Comment by brabel
21 days ago
> by 2012 we were drowning in tech debt and scaling challenges.
> the greatest engineering team I've ever seen
How do these two things reconcile in your opinion? In my view , doing something quickly is the easy part , good engineering is only needed exactly when you want things to be maintainable and scalable, so the assertions above don’t really make much sense to me.
It is hard to explain the impact of such massive growth over a 2-3 period. New features were coming online while old ones were being abused by overuse. For instance, we launched PostgreSQL in the cloud, something we take for granted today. Not only that, but we offered an insane feature set around "follow" and "forking" that made working with databases seem futuristic.
I remember when we launched that product we went to that year's PGCon and there were people in the crowd angry and dismissive that we would treat data that way. It was actually pretty confrontational. Products like that were being produced while we were also working on migrating away from the initial implementation of the "free tier" (internally called Shen). It took me and a few others months to replace it and ensure we didn't lose data while also making it maintainable. The resulting tool lovingly named "yobuko" ended up remaining for years after that (largely due to the stagnation and turn over).
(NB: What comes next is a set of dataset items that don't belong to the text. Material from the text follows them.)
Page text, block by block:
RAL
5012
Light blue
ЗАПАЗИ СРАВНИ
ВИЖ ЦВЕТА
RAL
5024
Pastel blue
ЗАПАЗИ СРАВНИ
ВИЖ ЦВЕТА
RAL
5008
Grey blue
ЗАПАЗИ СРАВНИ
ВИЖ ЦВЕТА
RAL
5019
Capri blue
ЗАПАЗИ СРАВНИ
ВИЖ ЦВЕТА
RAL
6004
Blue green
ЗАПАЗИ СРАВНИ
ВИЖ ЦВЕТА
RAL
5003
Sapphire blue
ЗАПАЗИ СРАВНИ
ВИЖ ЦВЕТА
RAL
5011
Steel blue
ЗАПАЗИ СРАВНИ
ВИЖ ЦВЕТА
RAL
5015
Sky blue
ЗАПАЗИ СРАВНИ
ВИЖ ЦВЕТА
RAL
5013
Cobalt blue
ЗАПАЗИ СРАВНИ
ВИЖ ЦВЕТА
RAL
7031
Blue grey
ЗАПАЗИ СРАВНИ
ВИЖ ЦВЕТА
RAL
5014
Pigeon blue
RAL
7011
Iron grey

Anyways, that was just a slice of it. Decisions made today are not always the decisions you wanted to be made tomorrow. Day0 is great, day100 comes with more knowledge and regret. :D
In general, my impression has been that you don't want to architect your solution at first for massive scaling, because:
* You probably aren't going to need it, so putting the effort into scaling means slowing down your delivery of the very features that would make customers want your solution.
* It typically slows down performance of individual features.
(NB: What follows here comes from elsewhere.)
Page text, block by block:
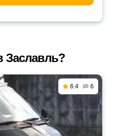
Заславль?
6.4 6
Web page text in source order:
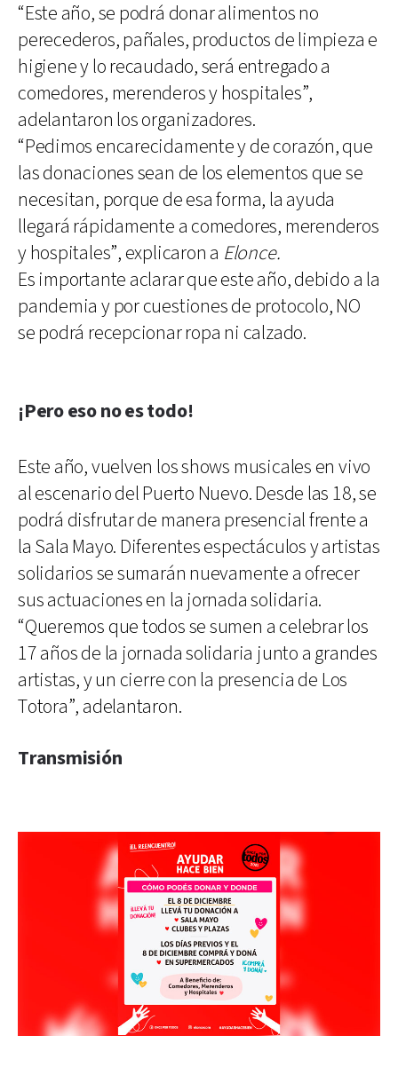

* It definitely significant increases the complexity of your solution (and probably the user-facing tooling as well).
* It is difficult to achieve until you have the live traffic to test your approach.
Yeah I think there is a lot of truth here. You can't solve all the problems and in Heroku's case we focused on user experience (internally and externally). Great ideas like "git push heroku main" are game changers, but what happens once that git server is receiving 1000 pushes a minute? Totally different thought process.
Perhaps the thing I would add is that even with the tech debt and scaling problems we still had over a million applications deployed ready for that request to hit them.
An organization without “tech debt” is not good at prioritizing.
Yea it seems like not much thought was put into scalability.